As a child I loved to play with fire.

We had burn barrels on the farm where we would burn all of our garbage.

Once it caught on and engulfed the barrel.

It was alive, and the flames would grow, shrink, wave back and forth and dance to its own music.

It had a mind of its own, and because of that I was so afraid of fire.

Our school would hold fire safety prevention week where the firemen would come in and talk to us about smoke detectors and escape plans in case of a fire.

I would have nightmares for a week.

When I got married, bought a house, and had children of my own, I would have full blown panic attacks if I was at home alone with the children at night.

With my fight or flight in full effect I would be in a cold sweat, sick to my stomach and shaking like a leaf the whole time spinning thoughts around in my head about how I couldn’t save everyone and escape if we were all asleep.
I knew at a certain point the fire couldn’t be controlled.

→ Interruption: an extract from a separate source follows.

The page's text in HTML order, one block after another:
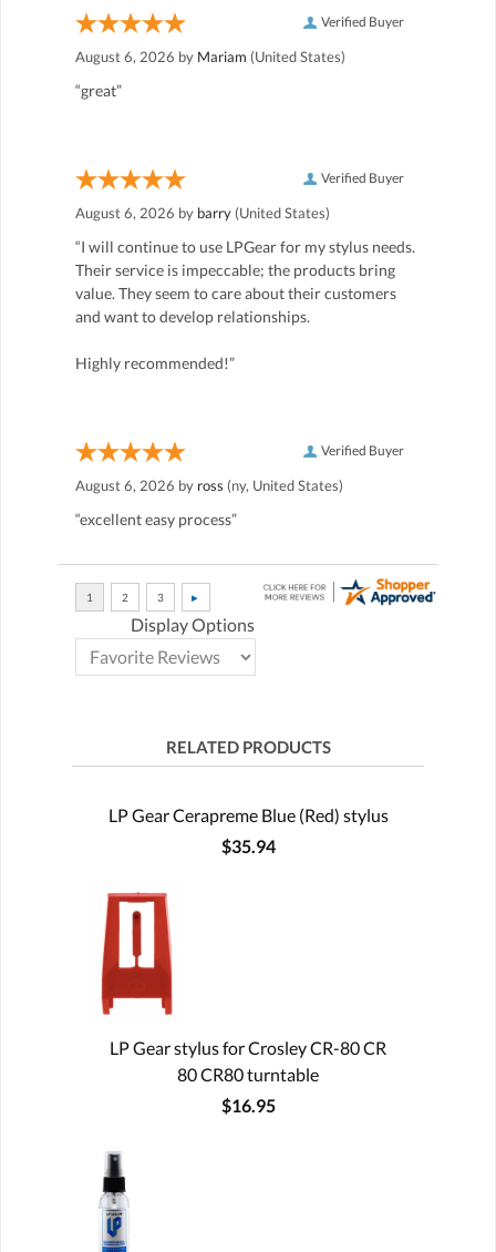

I wasn’t coddled by my husband which seemed so awful to me at the time.

I was at home often by myself with the kids at night.

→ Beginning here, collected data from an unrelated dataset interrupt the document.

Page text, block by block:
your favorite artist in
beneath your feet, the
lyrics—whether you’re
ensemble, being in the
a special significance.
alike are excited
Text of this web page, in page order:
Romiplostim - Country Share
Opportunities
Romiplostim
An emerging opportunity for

The more I was home alone, the more success I had at being home alone and keeping everyone alive.

Slowly I began to realize there wasn’t going to be a fire, and it wasn’t likely to engulf my house.

I had been forced to face my fear.

It wasn’t easy.

It wasn’t fun.

It wasn’t even my choice.

What I wanted was for someone else to protect me.

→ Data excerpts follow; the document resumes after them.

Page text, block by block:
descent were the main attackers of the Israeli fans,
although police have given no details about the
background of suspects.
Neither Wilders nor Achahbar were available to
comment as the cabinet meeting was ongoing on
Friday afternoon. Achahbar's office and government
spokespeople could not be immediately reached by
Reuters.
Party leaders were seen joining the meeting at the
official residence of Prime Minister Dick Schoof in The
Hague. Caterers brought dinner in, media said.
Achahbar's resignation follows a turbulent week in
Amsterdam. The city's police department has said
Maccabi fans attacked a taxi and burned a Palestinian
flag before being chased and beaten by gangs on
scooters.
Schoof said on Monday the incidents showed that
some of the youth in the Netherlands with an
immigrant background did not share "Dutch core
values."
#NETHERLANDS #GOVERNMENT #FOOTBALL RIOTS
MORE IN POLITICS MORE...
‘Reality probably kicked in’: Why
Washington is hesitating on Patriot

But it was the best thing in the world for me.

The world isn’t as scary as it seems.

When I see someone with crippling anxiety, I remember those monsters.

I know how the stories in our head can become larger than life, even if they aren’t rational.

I’ve learned that the only way through it, is through it.

One success build on another and another until you have a new story to tell yourself.

My preferred lifestyle is to now be at home alone with my kids every night.
Had I not ever dealt with that fear, I don’t know where I would be.

When you get to the other side, it’s never as bad as you thought.

What is your fear and how is it holding you back?